(EXERCISE INPUT)
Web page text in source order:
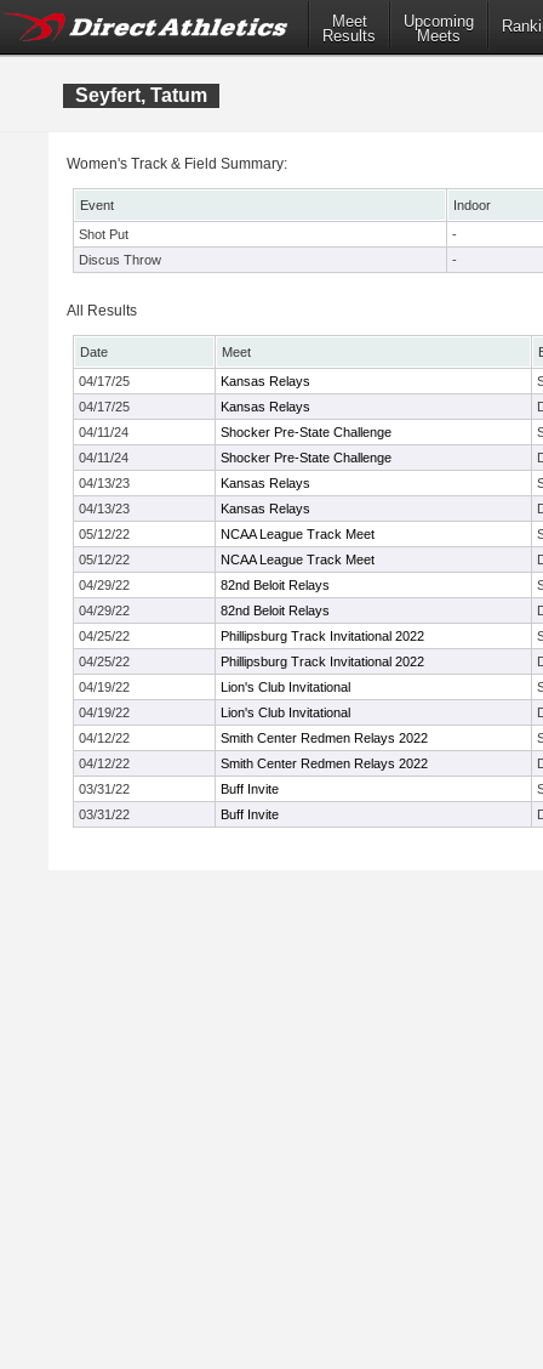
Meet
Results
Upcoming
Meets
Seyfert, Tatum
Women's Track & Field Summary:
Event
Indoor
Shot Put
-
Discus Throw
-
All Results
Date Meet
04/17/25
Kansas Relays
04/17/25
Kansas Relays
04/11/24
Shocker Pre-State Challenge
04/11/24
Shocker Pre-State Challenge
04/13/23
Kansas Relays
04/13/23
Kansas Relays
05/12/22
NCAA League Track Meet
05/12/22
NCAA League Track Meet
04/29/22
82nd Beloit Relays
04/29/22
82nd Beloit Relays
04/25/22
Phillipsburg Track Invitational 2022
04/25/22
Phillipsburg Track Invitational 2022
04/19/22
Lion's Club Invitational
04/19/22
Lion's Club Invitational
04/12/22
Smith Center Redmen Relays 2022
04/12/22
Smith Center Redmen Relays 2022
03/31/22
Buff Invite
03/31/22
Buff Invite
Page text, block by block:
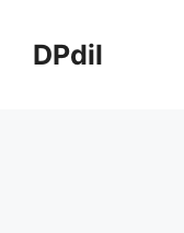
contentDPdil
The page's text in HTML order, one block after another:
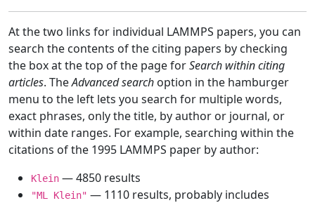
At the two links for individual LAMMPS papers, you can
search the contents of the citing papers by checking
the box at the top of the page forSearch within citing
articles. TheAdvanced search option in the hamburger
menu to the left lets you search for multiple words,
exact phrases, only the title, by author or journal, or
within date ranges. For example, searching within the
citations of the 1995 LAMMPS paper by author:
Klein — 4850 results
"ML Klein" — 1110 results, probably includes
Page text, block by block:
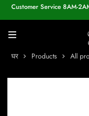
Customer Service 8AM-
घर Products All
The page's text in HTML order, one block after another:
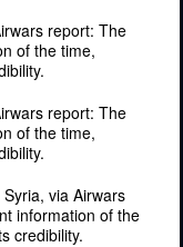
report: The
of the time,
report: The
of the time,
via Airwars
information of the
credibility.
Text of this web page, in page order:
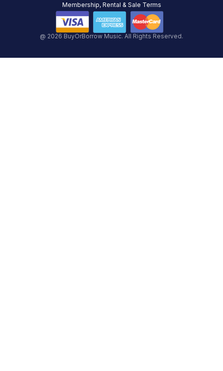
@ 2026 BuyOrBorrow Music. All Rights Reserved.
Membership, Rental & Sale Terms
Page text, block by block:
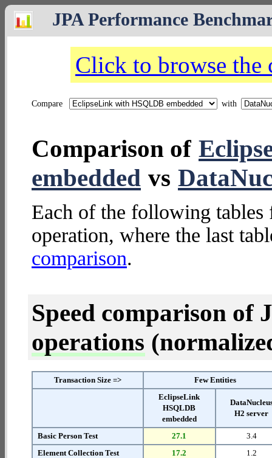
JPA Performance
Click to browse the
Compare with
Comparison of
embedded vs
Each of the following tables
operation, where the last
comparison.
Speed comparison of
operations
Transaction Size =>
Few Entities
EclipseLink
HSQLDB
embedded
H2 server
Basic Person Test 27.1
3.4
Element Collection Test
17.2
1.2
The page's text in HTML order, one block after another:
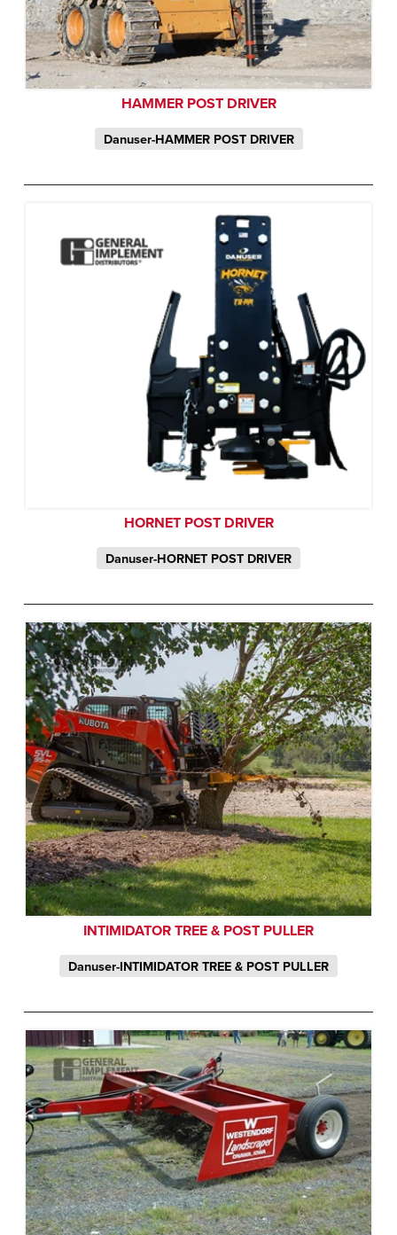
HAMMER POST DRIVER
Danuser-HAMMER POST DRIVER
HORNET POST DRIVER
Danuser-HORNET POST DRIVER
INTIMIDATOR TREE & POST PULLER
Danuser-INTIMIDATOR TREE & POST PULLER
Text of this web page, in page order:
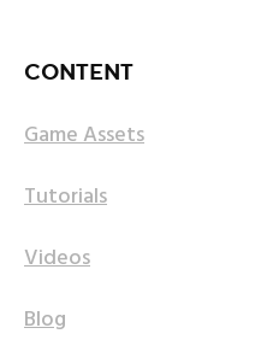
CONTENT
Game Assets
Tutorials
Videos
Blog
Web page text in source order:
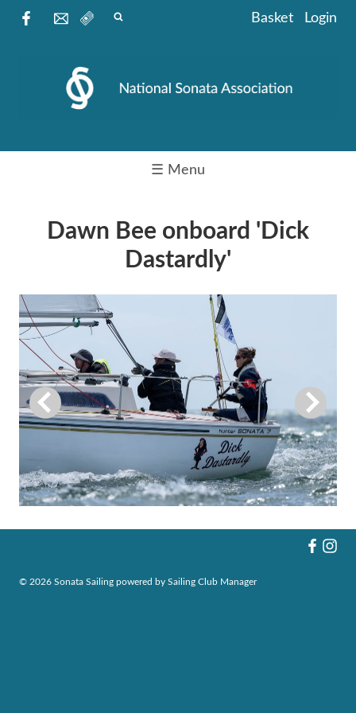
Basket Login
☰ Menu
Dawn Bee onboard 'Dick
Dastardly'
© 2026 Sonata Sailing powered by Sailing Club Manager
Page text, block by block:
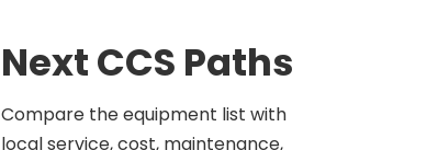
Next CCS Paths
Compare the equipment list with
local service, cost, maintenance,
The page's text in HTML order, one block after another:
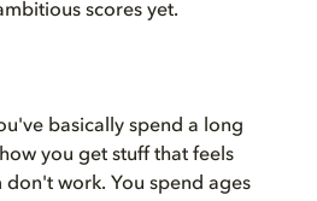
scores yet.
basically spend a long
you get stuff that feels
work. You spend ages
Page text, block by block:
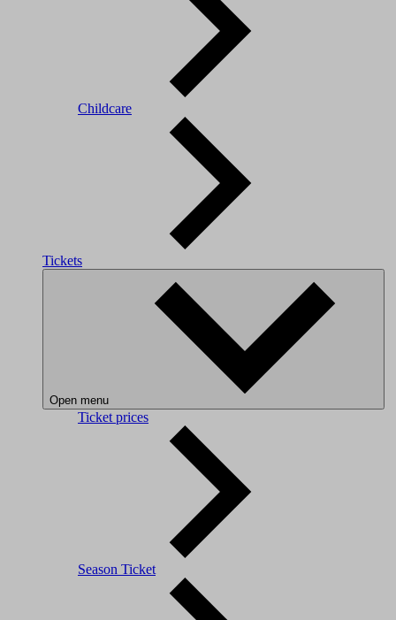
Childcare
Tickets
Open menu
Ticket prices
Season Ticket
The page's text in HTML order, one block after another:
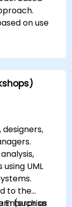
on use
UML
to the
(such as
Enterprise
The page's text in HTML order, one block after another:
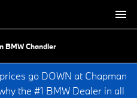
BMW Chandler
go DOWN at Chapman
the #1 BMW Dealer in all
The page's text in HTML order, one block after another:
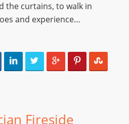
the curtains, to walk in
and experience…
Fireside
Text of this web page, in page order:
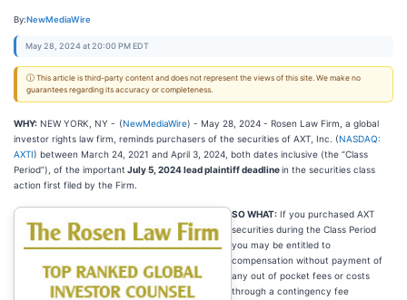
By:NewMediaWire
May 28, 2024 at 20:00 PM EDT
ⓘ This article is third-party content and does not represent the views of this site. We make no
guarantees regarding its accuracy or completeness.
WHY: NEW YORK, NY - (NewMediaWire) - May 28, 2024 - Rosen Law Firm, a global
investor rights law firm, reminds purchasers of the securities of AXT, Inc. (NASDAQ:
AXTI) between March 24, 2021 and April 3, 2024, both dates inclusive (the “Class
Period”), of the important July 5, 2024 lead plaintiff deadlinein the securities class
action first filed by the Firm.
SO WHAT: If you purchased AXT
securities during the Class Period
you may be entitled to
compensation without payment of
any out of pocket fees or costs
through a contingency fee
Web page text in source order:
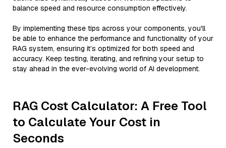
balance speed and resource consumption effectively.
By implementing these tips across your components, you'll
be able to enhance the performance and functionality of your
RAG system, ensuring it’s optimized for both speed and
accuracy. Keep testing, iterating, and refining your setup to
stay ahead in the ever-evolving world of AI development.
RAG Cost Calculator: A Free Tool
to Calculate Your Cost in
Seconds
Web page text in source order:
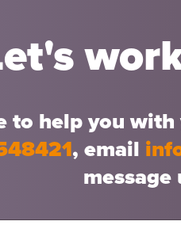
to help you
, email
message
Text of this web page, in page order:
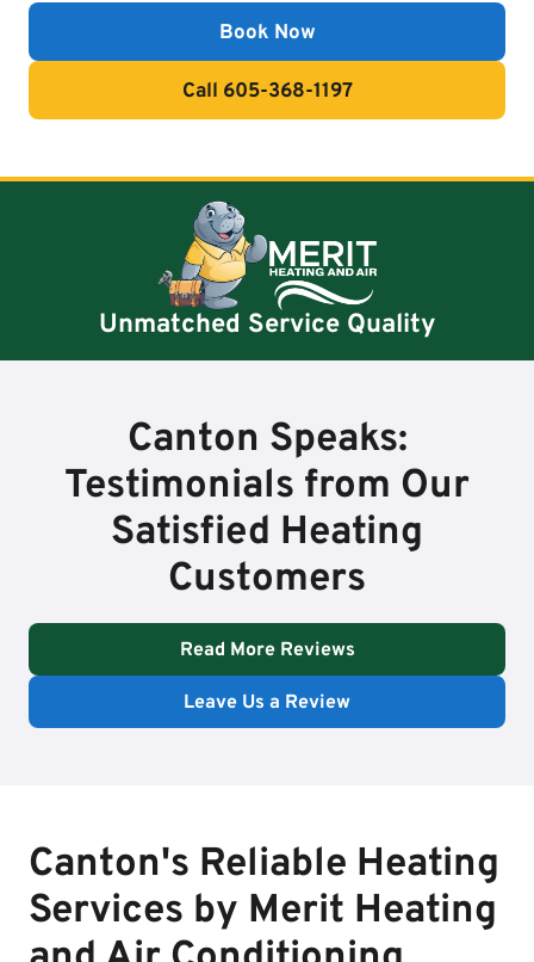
(End EXERCISE INPUT)
EXERCISE DESCRIPTION: Keep every word of the lines above unchanged in the copy, and omit the pictures.

ANSWER TO THIS PROBLEM:
Web page text in source order:
Meet
Results
Upcoming
Meets
Seyfert, Tatum
Women's Track & Field Summary:
Event
Indoor
Shot Put
-
Discus Throw
-
All Results
Date Meet
04/17/25
Kansas Relays
04/17/25
Kansas Relays
04/11/24
Shocker Pre-State Challenge
04/11/24
Shocker Pre-State Challenge
04/13/23
Kansas Relays
04/13/23
Kansas Relays
05/12/22
NCAA League Track Meet
05/12/22
NCAA League Track Meet
04/29/22
82nd Beloit Relays
04/29/22
82nd Beloit Relays
04/25/22
Phillipsburg Track Invitational 2022
04/25/22
Phillipsburg Track Invitational 2022
04/19/22
Lion's Club Invitational
04/19/22
Lion's Club Invitational
04/12/22
Smith Center Redmen Relays 2022
04/12/22
Smith Center Redmen Relays 2022
03/31/22
Buff Invite
03/31/22
Buff Invite
Page text, block by block:
contentDPdil
The page's text in HTML order, one block after another:
At the two links for individual LAMMPS papers, you can
search the contents of the citing papers by checking
the box at the top of the page forSearch within citing
articles. TheAdvanced search option in the hamburger
menu to the left lets you search for multiple words,
exact phrases, only the title, by author or journal, or
within date ranges. For example, searching within the
citations of the 1995 LAMMPS paper by author:
Klein — 4850 results
"ML Klein" — 1110 results, probably includes
Page text, block by block:
Customer Service 8AM-
घर Products All
The page's text in HTML order, one block after another:
report: The
of the time,
report: The
of the time,
via Airwars
information of the
credibility.
Text of this web page, in page order:
@ 2026 BuyOrBorrow Music. All Rights Reserved.
Membership, Rental & Sale Terms
Page text, block by block:
JPA Performance
Click to browse the
Compare with
Comparison of
embedded vs
Each of the following tables
operation, where the last
comparison.
Speed comparison of
operations
Transaction Size =>
Few Entities
EclipseLink
HSQLDB
embedded
H2 server
Basic Person Test 27.1
3.4
Element Collection Test
17.2
1.2
The page's text in HTML order, one block after another:
HAMMER POST DRIVER
Danuser-HAMMER POST DRIVER
HORNET POST DRIVER
Danuser-HORNET POST DRIVER
INTIMIDATOR TREE & POST PULLER
Danuser-INTIMIDATOR TREE & POST PULLER
Text of this web page, in page order:
CONTENT
Game Assets
Tutorials
Videos
Blog
Web page text in source order:
Basket Login
☰ Menu
Dawn Bee onboard 'Dick
Dastardly'
© 2026 Sonata Sailing powered by Sailing Club Manager
Page text, block by block:
Next CCS Paths
Compare the equipment list with
local service, cost, maintenance,
The page's text in HTML order, one block after another:
scores yet.
basically spend a long
you get stuff that feels
work. You spend ages
Page text, block by block:
Childcare
Tickets
Open menu
Ticket prices
Season Ticket
The page's text in HTML order, one block after another:
on use
UML
to the
(such as
Enterprise
The page's text in HTML order, one block after another:
BMW Chandler
go DOWN at Chapman
the #1 BMW Dealer in all
The page's text in HTML order, one block after another:
the curtains, to walk in
and experience…
Fireside
Text of this web page, in page order:
By:NewMediaWire
May 28, 2024 at 20:00 PM EDT
ⓘ This article is third-party content and does not represent the views of this site. We make no
guarantees regarding its accuracy or completeness.
WHY: NEW YORK, NY - (NewMediaWire) - May 28, 2024 - Rosen Law Firm, a global
investor rights law firm, reminds purchasers of the securities of AXT, Inc. (NASDAQ:
AXTI) between March 24, 2021 and April 3, 2024, both dates inclusive (the “Class
Period”), of the important July 5, 2024 lead plaintiff deadlinein the securities class
action first filed by the Firm.
SO WHAT: If you purchased AXT
securities during the Class Period
you may be entitled to
compensation without payment of
any out of pocket fees or costs
through a contingency fee
Web page text in source order:
balance speed and resource consumption effectively.
By implementing these tips across your components, you'll
be able to enhance the performance and functionality of your
RAG system, ensuring it’s optimized for both speed and
accuracy. Keep testing, iterating, and refining your setup to
stay ahead in the ever-evolving world of AI development.
RAG Cost Calculator: A Free Tool
to Calculate Your Cost in
Seconds
Web page text in source order:
to help you
, email
message
Text of this web page, in page order:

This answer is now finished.